Just an initial warning, I’m writing this a little drunk, but maybe that will only add to its charm. Skyy Vodka and Stewart's diet black cherry soda in case you were wondering. Pretty yummy.
I met up with the Colorado Bloggers yesterday for breakfast: Lori, Denise, K., Meg, Spicy Sister, Nancy, and Jen. It is the first time I have ever been a part of any social group where everyone knows very personal things about each other but didn’t necessarily learn them in-person.
In my work, I am very accustomed to communicating in the online world. Although I work from home, I work with people all over the world on a daily basis. Since many people who are English-as-a-second-language feel more comfortable with written English than spoken English, much of that communication is e-mails and instant messaging. Much of it is also conference calls, web meetings, and, more commonly now, Second Life meetings. Of all of these communication methods, the most intimate by far is instant messaging. People come out of their shell and trade their virtual business suits for virtual jeans and t-shirts. They talk about their personal lives, spirituality, what they dislike about their jobs and the company, and what they really think about other people.

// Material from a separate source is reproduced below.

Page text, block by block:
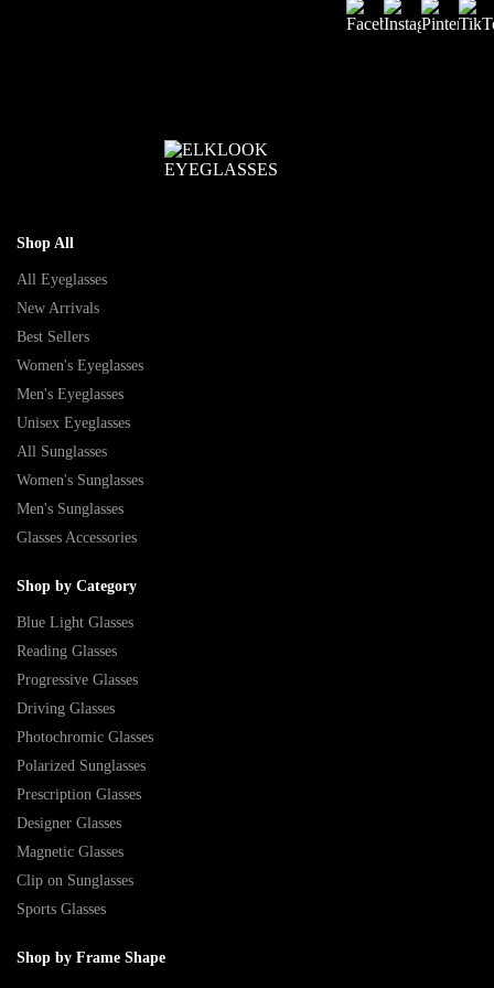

So it makes sense to me that the relationship among this group of women would be more intimate in the online world, as that has been my experience in work situations. I don’t think we should judge ourselves for it in a negative way. I think, to the contrary, we should celebrate the fact that we can connect so deeply, share so freely, and support so caringly. I went through my first IVF totally alone, without connecting to anyone about it, in person or online, and while living far away from my husband (due to his work). I felt alone and scared but trudged through it with determination and courage. The second time I had the support of women I met on message boards and in support groups, and that made an immense difference in the experience – it became OK to admit that this was really hard and sometimes my determination and courage ran weak. Now that I’m in-between IVFs and contemplating my 3rd, I feel so much more comfortable with the whole infertility thing. Not just because its rituals have become familiar, but because of this joining of hearts and souls and minds amongst other women walking the same path. Going through this war develops a sisterhood among those who know the battles and wounds that go along it.
I love that we are all doing this blogging and getting together. It’s not easy to share your innermost feelings with people that you don't know, nor with people who you are slowly getting to know in person. But to me it feels really healthy and healing. The online world is one kind of friendship, and it seems like it would be a major shortcut to in-person friendships, but they are friendships of different kinds, and I think it takes time to merge the online and in-person worlds.